[Input data — start]

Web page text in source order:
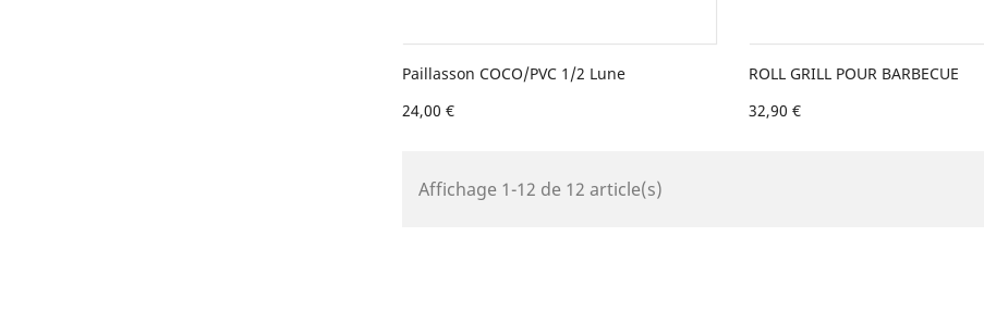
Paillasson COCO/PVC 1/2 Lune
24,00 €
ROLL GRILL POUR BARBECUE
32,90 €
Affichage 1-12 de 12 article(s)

[Input data — finish]
[Input data — start]

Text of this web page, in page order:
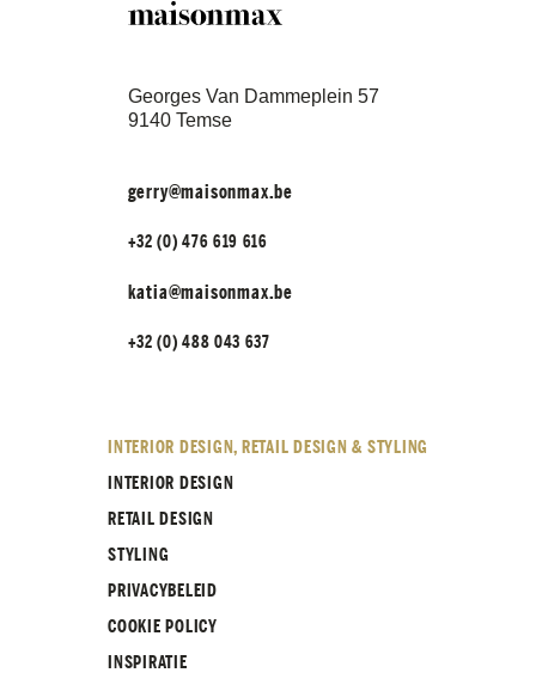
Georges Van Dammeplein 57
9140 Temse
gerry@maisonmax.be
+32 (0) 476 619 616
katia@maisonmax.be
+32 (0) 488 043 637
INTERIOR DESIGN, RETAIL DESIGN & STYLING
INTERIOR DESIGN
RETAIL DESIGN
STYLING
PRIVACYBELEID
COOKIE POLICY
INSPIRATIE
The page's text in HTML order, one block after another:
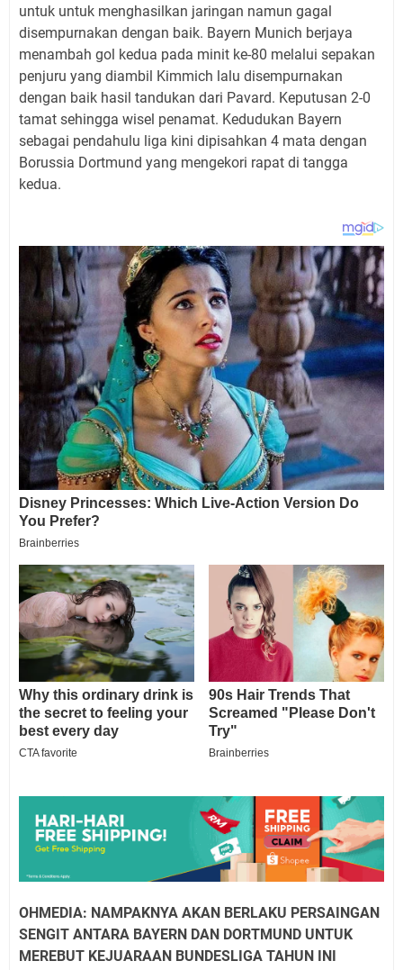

[Input data — finish]
[Input data — start]

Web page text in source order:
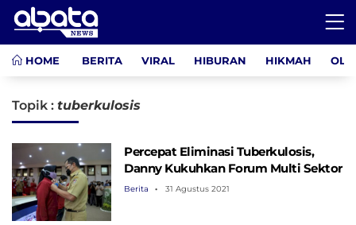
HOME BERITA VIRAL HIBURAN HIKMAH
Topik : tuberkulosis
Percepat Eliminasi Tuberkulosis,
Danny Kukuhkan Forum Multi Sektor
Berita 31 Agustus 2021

[Input data — finish]

_Task item_.
How would the lines above read from the one with "Text of this" to the one with "The page's text", inclusive, with no pictures? Write them out exactly.

_Solution to this problem_.
Text of this web page, in page order:
Georges Van Dammeplein 57
9140 Temse
gerry@maisonmax.be
+32 (0) 476 619 616
katia@maisonmax.be
+32 (0) 488 043 637
INTERIOR DESIGN, RETAIL DESIGN & STYLING
INTERIOR DESIGN
RETAIL DESIGN
STYLING
PRIVACYBELEID
COOKIE POLICY
INSPIRATIE
The page's text in HTML order, one block after another:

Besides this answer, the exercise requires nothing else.